To resolve the zugzwang, Gazprom has tried to involve its Nord Stream partners, notably Engie and Wintershall, in Turkish Stream. Alexei Miller might stand a better chance with Snam and Eni, but the Italian companies are not immune to sanctions. And the logic is not persuasive, given that South Stream Lite does not reach Italy.


The revived lighter version of South Stream toys with the idea that the Bulgarian, Serbian and Hungarian national gas champions would be able to buy and sell gas at each other’s borders, less the national intake.
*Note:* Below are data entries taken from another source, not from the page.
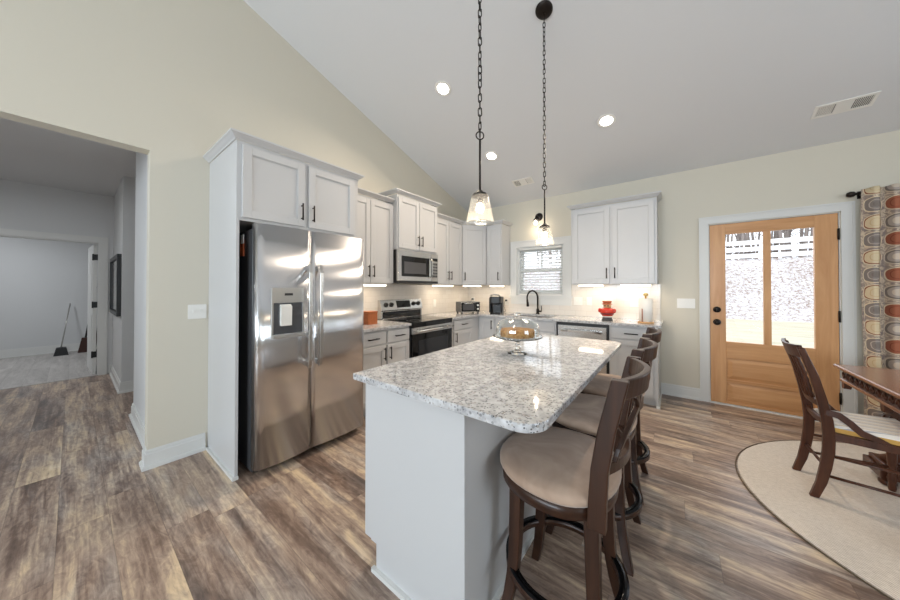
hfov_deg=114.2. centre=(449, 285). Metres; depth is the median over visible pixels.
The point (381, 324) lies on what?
countertop
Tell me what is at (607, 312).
figurine
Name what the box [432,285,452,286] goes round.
light
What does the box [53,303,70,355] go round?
dustpan
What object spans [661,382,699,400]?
baseboard
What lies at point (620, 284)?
light
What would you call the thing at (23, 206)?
wall
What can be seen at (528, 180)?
ceiling vent
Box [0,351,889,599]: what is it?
floor
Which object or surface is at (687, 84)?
ceiling
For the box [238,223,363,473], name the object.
refrigerator
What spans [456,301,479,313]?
toaster oven
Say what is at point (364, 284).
light
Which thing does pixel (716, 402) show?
trim
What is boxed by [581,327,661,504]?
bar stool
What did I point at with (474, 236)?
upper cabinet
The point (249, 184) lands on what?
tall cabinet
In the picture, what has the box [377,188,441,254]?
upper cabinet
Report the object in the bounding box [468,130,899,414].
wall
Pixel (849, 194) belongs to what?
curtain rod
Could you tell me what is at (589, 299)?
outlet
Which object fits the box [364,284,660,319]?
wall
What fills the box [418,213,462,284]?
upper cabinet
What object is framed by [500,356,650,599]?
bar stool
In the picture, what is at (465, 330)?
base cabinet
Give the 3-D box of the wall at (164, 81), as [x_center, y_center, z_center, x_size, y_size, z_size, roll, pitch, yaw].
[-2.455,-0.929,1.943,0.120,4.540,9.000,0,-1,38]
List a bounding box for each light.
[364,284,385,285]
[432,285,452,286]
[435,81,450,95]
[463,285,480,286]
[472,0,487,212]
[485,151,497,160]
[535,0,552,238]
[578,284,603,285]
[597,114,615,127]
[620,284,650,285]
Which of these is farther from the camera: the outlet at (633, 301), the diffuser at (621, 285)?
the outlet at (633, 301)
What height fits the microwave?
0.412 m
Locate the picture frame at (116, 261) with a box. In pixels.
[109,254,121,316]
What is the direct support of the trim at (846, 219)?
attached to the wall at (820, 174)
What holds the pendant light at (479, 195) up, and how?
hanging from the ceiling at (687, 84)
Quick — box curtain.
[860,183,899,416]
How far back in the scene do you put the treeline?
20.07 m
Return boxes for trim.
[0,228,107,374]
[509,236,572,305]
[699,201,857,413]
[710,401,818,421]
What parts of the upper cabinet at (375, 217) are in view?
door, crown molding, door
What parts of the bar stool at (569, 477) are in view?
leg, leg, seat frame, seat, kick plate, leg, post, leg, rail, post, crest rail
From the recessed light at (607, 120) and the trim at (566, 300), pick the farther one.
the trim at (566, 300)
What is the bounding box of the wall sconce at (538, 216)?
[533,213,542,224]
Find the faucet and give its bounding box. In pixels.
[526,290,541,313]
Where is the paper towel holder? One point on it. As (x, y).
(645, 304)
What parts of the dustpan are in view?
handle
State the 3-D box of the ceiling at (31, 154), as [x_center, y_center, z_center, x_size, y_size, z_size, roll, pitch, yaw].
[-3.915,-1.442,3.313,3.860,0.100,4.220,0,-1,38]
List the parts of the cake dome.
knob
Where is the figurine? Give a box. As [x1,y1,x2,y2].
[598,301,615,320]
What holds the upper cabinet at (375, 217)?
attached to the wall at (164, 81)
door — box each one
[87,245,97,373]
[709,213,841,416]
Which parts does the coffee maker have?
water tank
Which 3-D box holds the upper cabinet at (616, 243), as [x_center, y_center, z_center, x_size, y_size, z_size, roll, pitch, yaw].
[2.144,-0.556,3.844,1.062,1.086,0.366,0,-1,38]
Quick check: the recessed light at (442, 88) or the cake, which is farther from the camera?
the recessed light at (442, 88)
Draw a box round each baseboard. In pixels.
[0,343,96,358]
[109,365,133,393]
[129,403,144,447]
[139,433,205,471]
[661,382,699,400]
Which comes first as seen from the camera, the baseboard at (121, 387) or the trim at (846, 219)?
the trim at (846, 219)
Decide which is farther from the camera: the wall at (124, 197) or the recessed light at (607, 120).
the wall at (124, 197)
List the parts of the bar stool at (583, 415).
leg, seat frame, seat, leg, kick plate, leg, post, rail, post, crest rail
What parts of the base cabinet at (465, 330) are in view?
drawer, door
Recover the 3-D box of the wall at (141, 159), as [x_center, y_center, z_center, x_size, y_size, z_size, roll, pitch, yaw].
[-2.741,-0.025,2.685,1.250,2.745,0.120,0,-1,38]
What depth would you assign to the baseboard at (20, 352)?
5.73 m
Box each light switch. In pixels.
[188,304,206,318]
[574,297,581,304]
[677,298,694,307]
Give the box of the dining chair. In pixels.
[781,338,899,497]
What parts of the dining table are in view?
apron molding, leg
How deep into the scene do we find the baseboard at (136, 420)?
2.67 m
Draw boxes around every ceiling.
[0,118,135,196]
[243,0,899,211]
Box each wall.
[0,0,467,449]
[0,179,113,373]
[0,237,97,349]
[112,176,135,381]
[133,152,146,423]
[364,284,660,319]
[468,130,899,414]
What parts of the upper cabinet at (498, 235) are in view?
door, crown molding
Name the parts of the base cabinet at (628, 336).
drawer, door, shoe molding
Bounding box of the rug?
[735,440,899,599]
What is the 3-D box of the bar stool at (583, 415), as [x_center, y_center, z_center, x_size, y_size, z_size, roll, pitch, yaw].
[0.821,0.816,1.604,0.538,1.043,0.496,0,-1,38]
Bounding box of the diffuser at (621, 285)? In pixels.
[621,285,650,285]
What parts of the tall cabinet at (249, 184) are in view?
shoe molding, panel, door, crown molding, handle, door
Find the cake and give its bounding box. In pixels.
[500,327,534,338]
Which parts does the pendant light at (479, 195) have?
rod, chain, bulb
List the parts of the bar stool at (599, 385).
seat, leg, kick plate, leg, post, crest rail
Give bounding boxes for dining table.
[833,364,899,486]
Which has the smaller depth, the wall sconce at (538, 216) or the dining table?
the dining table
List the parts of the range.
vent panel, display panel, oven door, door trim, handle
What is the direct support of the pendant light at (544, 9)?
hanging from the ceiling at (687, 84)
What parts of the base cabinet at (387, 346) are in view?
drawer, door, drawer, door
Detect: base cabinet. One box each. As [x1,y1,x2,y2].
[363,326,408,416]
[365,384,552,599]
[452,316,477,346]
[478,316,494,339]
[495,317,557,335]
[609,325,661,408]
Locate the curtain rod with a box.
[846,191,860,198]
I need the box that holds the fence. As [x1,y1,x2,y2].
[525,236,812,267]
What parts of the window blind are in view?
rail, cord
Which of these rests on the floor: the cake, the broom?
the broom
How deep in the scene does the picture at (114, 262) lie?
4.12 m
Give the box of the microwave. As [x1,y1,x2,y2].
[393,249,437,283]
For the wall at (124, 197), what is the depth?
3.74 m
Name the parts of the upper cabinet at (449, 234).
door, crown molding, door
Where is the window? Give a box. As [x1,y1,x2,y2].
[517,244,563,295]
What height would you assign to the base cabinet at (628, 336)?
0.884 m
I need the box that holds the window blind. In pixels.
[520,245,561,295]
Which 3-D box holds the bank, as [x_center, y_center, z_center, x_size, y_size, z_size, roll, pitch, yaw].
[28.757,0.078,17.753,90.000,3.100,25.829,0,-1,38]
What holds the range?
on the floor
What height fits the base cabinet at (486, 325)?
0.884 m
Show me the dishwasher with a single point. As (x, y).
(568, 329)
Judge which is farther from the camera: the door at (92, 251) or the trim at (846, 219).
the door at (92, 251)
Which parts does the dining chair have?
crest rail, leg, rail, leg, seat, seat rail, leg
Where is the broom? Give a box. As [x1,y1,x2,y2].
[78,328,86,352]
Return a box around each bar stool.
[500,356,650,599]
[545,337,657,576]
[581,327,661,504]
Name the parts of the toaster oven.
glass door, frame
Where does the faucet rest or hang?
on the countertop at (454, 315)
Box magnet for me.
[240,234,243,255]
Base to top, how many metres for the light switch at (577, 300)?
0.116 m
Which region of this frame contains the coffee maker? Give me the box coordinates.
[489,294,503,314]
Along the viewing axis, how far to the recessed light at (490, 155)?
3.92 m
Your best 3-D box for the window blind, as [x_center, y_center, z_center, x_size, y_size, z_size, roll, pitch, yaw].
[1.443,-0.227,4.657,0.683,0.773,0.046,0,-1,38]
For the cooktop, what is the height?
0.022 m
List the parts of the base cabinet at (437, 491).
panel, shoe molding, panel
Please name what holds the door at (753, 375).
in the wall at (820, 174)
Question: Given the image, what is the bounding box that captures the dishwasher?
[557,321,609,373]
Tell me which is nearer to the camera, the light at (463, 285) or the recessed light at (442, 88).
the recessed light at (442, 88)
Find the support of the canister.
on the countertop at (381, 324)
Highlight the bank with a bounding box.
[524,256,813,322]
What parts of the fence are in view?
rail, rail, rail
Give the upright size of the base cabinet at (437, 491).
0.884 m
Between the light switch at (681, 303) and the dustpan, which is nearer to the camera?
the light switch at (681, 303)
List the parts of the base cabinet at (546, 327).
drawer, drawer, door
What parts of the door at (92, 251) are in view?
panel, panel
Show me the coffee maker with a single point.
(496, 303)
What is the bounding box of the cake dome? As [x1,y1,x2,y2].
[496,312,539,328]
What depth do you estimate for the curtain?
2.60 m
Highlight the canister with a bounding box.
[364,311,377,324]
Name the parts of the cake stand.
plate
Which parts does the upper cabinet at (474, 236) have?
crown molding
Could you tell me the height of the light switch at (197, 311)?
0.116 m
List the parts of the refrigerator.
freezer door, handle, handle, door
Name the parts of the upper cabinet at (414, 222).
door, crown molding, door
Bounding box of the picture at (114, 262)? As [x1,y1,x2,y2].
[112,260,116,310]
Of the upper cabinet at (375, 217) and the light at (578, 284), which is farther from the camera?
the light at (578, 284)
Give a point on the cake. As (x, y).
(508, 332)
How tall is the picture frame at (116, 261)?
0.800 m
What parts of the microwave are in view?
handle, control panel
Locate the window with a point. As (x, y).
(519, 266)
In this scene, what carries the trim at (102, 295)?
attached to the wall at (23, 206)
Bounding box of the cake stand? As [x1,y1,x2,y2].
[493,333,542,355]
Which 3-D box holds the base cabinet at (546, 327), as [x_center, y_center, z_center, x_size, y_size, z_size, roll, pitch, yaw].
[1.213,0.921,4.357,0.915,0.884,0.643,0,-1,38]
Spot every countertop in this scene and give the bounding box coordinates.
[353,333,620,433]
[363,320,411,332]
[424,311,662,328]
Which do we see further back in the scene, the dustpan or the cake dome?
the dustpan
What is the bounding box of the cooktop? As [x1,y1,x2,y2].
[382,315,451,324]
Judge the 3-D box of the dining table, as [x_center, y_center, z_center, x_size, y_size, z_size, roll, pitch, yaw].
[3.255,0.948,1.159,1.860,0.750,1.236,0,-1,38]
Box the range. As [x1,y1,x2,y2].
[378,299,453,357]
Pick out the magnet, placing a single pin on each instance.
(242, 236)
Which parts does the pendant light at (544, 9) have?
rod, chain
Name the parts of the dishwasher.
handle
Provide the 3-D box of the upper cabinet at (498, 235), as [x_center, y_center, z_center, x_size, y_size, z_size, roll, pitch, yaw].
[0.821,-0.526,4.864,0.321,1.044,0.366,0,-1,38]
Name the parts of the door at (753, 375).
knob, rail, panel
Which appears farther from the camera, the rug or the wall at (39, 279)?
the wall at (39, 279)
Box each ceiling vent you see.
[512,176,534,186]
[810,91,880,119]
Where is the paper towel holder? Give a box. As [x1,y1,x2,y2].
[637,293,653,323]
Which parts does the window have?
sash, sash
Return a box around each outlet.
[587,297,591,304]
[630,298,637,306]
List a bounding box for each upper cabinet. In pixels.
[358,187,394,283]
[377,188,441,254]
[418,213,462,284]
[461,221,486,284]
[485,219,512,284]
[567,191,661,284]
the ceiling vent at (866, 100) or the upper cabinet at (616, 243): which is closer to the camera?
the ceiling vent at (866, 100)
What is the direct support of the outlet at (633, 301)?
attached to the wall at (820, 174)
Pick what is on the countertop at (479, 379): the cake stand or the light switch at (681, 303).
the cake stand
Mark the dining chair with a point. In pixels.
(874, 432)
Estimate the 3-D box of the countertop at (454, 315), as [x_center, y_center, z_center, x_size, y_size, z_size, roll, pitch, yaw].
[1.096,0.460,4.012,2.941,0.030,1.344,0,-1,38]
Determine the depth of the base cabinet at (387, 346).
3.08 m
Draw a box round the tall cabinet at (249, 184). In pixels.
[203,128,364,481]
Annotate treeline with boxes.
[537,228,812,267]
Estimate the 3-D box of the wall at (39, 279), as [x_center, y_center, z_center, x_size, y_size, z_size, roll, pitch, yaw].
[-8.310,0.003,5.691,0.120,2.745,3.800,0,-1,38]
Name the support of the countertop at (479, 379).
on the base cabinet at (437, 491)
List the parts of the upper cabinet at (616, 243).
door, crown molding, door
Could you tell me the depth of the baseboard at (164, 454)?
2.22 m
Bulgargaz should buy 15.7 bcm at the Bulgarian-Turkish border and sell 12 bcm at the Bulgaria-Serbian border, while Srbijagas passes on 9 bcm at the Serbian-Hungarian border to MOL. One more distinction between the original and the lite version of South Stream is that, so far, there has not been any agreement between Hungary and Austria on South Stream Lite gas reaching Baumgarten.


Whatever backstage actions take place, the time is short. Nord and South Streams Lite’s futures are by no means guaranteed. Gazprom market shares in the region are certain to tumble, as it loses its monopoly status.


However, gas export volumes from Russia are likely to remain high and stable, which invites a fresh look into Gazprom’s proxies, which ate ready and able to act as third parties, brokering Russian gas in Europe.


Chancellor Merkel and Germany were the first to see the opportunity with the Nord Stream–2 to broker Russian gas sales to Europe. Erdogan, Borisov, Vucic and Orban are simply following suit.


Chacun pour soi. Each man to himself. Where the EU ends.